Карпов оторвался от монитора и глянул на циферблат: на исходе был пятый час ожесточенного единоборства с текстом, и словесная глина наконец-то стала податлива и покорно приняла нужную форму. Он не жаловал черную репортерскую работу; куда занятнее было изобретать стратегию, расставлять капканы, однако хули делать! иных уж нет, а те далече, газеты оккупировала желторотая молодежь, – сявки, дико воспитанные, ни украсть, ни покараулить.

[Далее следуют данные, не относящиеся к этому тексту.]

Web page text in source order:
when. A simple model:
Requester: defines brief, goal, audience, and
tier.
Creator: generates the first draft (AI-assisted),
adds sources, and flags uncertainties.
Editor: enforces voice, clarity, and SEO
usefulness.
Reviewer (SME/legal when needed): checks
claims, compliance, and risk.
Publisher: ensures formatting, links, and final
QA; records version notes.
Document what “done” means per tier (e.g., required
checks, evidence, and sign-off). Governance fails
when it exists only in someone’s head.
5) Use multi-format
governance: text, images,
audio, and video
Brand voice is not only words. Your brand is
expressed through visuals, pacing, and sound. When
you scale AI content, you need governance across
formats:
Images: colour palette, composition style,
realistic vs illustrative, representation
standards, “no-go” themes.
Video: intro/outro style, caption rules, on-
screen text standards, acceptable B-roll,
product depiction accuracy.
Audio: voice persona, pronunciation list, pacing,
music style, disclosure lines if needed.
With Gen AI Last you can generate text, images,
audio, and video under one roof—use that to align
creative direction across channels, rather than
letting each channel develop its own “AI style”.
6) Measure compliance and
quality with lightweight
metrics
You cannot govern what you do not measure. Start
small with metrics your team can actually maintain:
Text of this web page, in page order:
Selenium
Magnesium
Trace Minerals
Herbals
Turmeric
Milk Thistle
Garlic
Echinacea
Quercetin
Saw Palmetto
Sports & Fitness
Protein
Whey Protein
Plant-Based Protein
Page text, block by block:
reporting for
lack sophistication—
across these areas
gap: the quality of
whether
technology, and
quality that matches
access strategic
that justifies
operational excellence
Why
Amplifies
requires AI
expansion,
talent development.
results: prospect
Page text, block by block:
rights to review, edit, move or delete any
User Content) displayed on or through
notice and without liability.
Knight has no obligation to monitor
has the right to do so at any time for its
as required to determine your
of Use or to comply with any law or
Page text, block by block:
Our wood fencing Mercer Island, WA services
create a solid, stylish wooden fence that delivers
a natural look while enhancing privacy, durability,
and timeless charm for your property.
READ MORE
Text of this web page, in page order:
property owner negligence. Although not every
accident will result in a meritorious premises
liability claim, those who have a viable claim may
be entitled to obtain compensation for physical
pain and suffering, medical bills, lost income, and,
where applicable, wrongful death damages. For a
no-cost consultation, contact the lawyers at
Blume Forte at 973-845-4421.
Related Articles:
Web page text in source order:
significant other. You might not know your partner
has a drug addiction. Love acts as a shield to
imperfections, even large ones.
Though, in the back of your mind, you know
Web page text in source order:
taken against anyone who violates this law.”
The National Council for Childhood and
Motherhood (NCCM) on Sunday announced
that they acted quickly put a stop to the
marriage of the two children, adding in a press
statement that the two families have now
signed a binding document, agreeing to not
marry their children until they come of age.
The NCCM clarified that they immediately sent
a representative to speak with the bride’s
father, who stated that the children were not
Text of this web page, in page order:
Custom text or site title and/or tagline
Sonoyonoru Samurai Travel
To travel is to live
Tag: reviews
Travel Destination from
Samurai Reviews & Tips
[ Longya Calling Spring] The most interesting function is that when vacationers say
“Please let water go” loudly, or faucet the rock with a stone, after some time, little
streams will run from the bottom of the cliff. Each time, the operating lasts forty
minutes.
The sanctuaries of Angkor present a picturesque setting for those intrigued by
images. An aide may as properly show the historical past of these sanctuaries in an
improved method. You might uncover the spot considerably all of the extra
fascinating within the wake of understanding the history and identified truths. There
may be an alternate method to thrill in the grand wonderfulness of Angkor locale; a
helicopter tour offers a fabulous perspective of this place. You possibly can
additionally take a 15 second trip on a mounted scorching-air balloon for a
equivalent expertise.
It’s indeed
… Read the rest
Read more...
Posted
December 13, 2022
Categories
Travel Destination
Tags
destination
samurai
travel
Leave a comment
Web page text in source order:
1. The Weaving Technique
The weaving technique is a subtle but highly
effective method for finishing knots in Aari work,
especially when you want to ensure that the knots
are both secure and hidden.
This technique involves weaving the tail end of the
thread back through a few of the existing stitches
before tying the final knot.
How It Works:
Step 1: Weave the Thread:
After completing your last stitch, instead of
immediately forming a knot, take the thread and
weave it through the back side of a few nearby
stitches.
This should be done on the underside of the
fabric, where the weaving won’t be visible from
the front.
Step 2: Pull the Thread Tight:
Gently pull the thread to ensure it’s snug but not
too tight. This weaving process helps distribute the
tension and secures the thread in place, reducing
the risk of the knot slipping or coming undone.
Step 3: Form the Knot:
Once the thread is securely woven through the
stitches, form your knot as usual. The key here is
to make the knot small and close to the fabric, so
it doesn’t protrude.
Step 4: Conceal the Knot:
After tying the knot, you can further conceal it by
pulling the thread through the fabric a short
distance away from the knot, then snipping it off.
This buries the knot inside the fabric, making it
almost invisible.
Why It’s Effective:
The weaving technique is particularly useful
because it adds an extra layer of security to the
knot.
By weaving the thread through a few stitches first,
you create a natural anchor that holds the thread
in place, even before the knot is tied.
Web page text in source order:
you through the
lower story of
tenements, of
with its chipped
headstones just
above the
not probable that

Карпов встал из-за стола. Серебряная цепь с зодиакальными весами змейкой скользнула по груди и легла под ноги. Он наклонился: надо же, звено совсем перетерлось, ну и хер с ней, потом починим, а сейчас покурим.
Он зажег сигарету. Окружающее мало-помалу вернулось к нему, обрело контуры, вес и голос. Стрелки часов посекундно упраздняли жизнь. Сизая табачная струйка поднималась к потолку. Кубики льда в кружке давным-давно растаяли, оставив на чайной поверхности белые пятна. За стеной Инесса Климук, в миру Ирина Аллегрова рвала связки песней про шальную императрицу: соседка Наталья опять квасила в одну харю, ибо у сорокалетней домохозяйки была сухая стать текинской кобылы, но бирюзовых офицерских глаз рядом не было, а был муж, средней руки начальник, пошитый из канцелярского сукна, и был сын-студент, по-сиамски приросший к компьютеру. В старые времена Карпов, закончив труды, тоже премировал себя рюмкой коньяку в капитанском чине; впрочем, то было давно и неправда, нынче ему оставался холодный чай.